Start of Material provided
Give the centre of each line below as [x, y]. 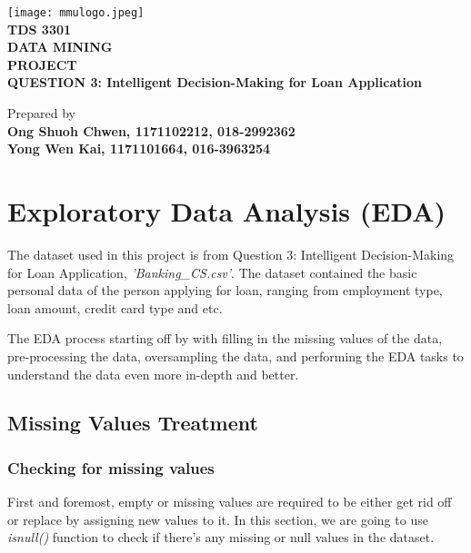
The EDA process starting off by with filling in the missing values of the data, [225, 338]
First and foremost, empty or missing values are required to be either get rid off [230, 502]
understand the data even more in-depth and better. [153, 374]
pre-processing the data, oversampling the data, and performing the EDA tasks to [235, 355]
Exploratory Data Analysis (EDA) [227, 211]
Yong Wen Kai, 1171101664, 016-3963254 [139, 148]
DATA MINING [60, 47]
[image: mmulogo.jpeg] [76, 13]
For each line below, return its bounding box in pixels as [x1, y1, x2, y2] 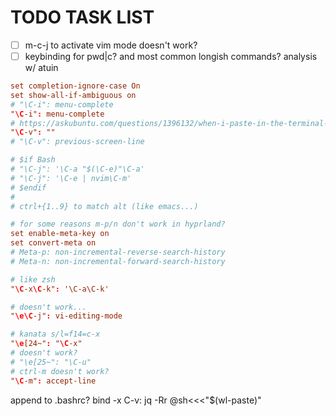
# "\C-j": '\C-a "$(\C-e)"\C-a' [10, 164, 145, 175]
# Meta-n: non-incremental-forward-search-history [10, 256, 226, 266]
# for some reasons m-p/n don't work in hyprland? [10, 219, 226, 230]
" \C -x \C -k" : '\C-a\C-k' [10, 284, 110, 294]
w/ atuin [24, 62, 59, 74]
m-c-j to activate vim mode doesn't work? [24, 39, 198, 51]
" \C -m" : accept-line [10, 376, 97, 386]
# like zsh [10, 274, 56, 285]
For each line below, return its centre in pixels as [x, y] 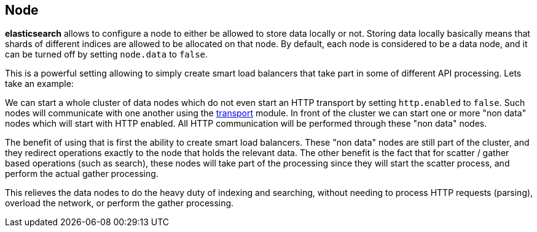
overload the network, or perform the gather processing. [120, 203]
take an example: [39, 84]
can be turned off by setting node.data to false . [107, 54]
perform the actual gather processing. [82, 174]
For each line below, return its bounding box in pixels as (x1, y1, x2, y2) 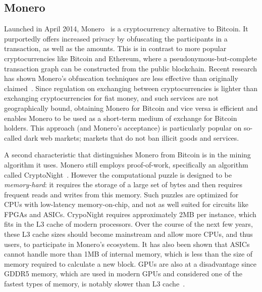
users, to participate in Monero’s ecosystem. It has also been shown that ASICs (4, 238, 250, 249)
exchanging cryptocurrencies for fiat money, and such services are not (4, 93, 219, 103)
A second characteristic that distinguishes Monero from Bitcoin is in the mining (4, 149, 251, 160)
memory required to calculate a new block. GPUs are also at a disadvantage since (4, 258, 257, 269)
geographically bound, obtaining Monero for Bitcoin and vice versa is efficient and (4, 102, 258, 113)
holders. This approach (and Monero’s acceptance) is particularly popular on (4, 122, 242, 133)
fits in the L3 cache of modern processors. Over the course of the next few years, (4, 219, 253, 229)
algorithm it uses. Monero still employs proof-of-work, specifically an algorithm (4, 159, 248, 170)
End of Material provided
# What is required
In the reply, each line of the data must appear exactly as written, and no picture may appear.

# Exercise output
Give the centre of each line below as [x, y]. 
The EDA process starting off by with filling in the missing values of the data, [225, 338]
First and foremost, empty or missing values are required to be either get rid off [230, 502]
understand the data even more in-depth and better. [153, 374]
pre-processing the data, oversampling the data, and performing the EDA tasks to [235, 355]
Exploratory Data Analysis (EDA) [227, 211]
Yong Wen Kai, 1171101664, 016-3963254 [139, 148]
DATA MINING [60, 47]
[image: mmulogo.jpeg] [76, 13]
For each line below, return its bounding box in pixels as [x1, y1, x2, y2] 
# "\C-j": '\C-a "$(\C-e)"\C-a' [10, 164, 145, 175]
# Meta-n: non-incremental-forward-search-history [10, 256, 226, 266]
# for some reasons m-p/n don't work in hyprland? [10, 219, 226, 230]
" \C -x \C -k" : '\C-a\C-k' [10, 284, 110, 294]
w/ atuin [24, 62, 59, 74]
m-c-j to activate vim mode doesn't work? [24, 39, 198, 51]
" \C -m" : accept-line [10, 376, 97, 386]
# like zsh [10, 274, 56, 285]
For each line below, return its centre in pixels as [x, y] 
overload the network, or perform the gather processing. [120, 203]
take an example: [39, 84]
can be turned off by setting node.data to false . [107, 54]
perform the actual gather processing. [82, 174]
For each line below, return its bounding box in pixels as (x1, y1, x2, y2) 
users, to participate in Monero’s ecosystem. It has also been shown that ASICs (4, 238, 250, 249)
exchanging cryptocurrencies for fiat money, and such services are not (4, 93, 219, 103)
A second characteristic that distinguishes Monero from Bitcoin is in the mining (4, 149, 251, 160)
memory required to calculate a new block. GPUs are also at a disadvantage since (4, 258, 257, 269)
geographically bound, obtaining Monero for Bitcoin and vice versa is efficient and (4, 102, 258, 113)
holders. This approach (and Monero’s acceptance) is particularly popular on (4, 122, 242, 133)
fits in the L3 cache of modern processors. Over the course of the next few years, (4, 219, 253, 229)
algorithm it uses. Monero still employs proof-of-work, specifically an algorithm (4, 159, 248, 170)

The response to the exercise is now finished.